We briefly distinguish between object classification and detection in image data. The majority of computer vision approaches for phenomics have focused on classification models for which the input is an image and the prediction is one (or more) class labels assigned to the image. On the other hand, detection models solve two correlated problems: localizing objects of interest in an image as well as assigning class labels to localized objects. One popular approach is a two-stage process (Girshick, 2015; He et al., 2020; Lin et al., 2020; Ren et al., 2015), wherein the models detect probable object region proposals, further fine-tune the bounding boxes, and predict classes. In contrast, a single-shot detector (Redmon & Farhadi, 2017, 2018) not only generates region proposals but also classifies them in a single forward pass. However, these rely on high quality, fine-grained annotations of localized objects in an image for training. Recent work on detection (Fang et al., 2021; Xu et al., 2021) attempts to resolve the need for such fine-grained labeling by assigning labels to boxes based on model predictions. For example, You Only Look Once 9000 (Redmon & Farhadi, 2017) assigns labels to boxes based on the magnitude of prediction scores from the classification head. This requires good quality box proposals a priori, which may be hard to achieve, essentially leading to a circular problem of needing good boxes for good class predictions and vice versa.

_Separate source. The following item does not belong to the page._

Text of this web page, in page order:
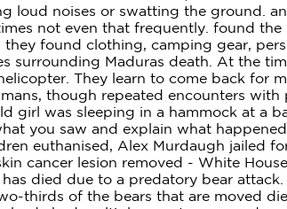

At a high level, the DETIC object detection framework works in the following three stages. In the first stage, a deep neural network takes in an image as input and output a (potentially large) candidate set of rectangular bounding boxes corresponding to probable objects in the image; it also assigns an “objectness” score (a number between 0 and 1) to each such box. In the second stage, all boxes with an objectness score below a certain threshold are discarded. In the third and final stage, for every second a neural network is used to simultaneously classify each remaining bounding box proposal using the CLIP classification model discussed above, as well as refine the bounding box to tightly surround the object. We deploy the DETIC framework to curate a very large dataset of agronomically and ecologically relevant insect images.
In summary, our contributions in this paper are threefold:
We curate and release the Insecta rank class of iNaturalist to form a new benchmark dataset of approximately 6 million images, consisting of 2526 agriculturally important insect species.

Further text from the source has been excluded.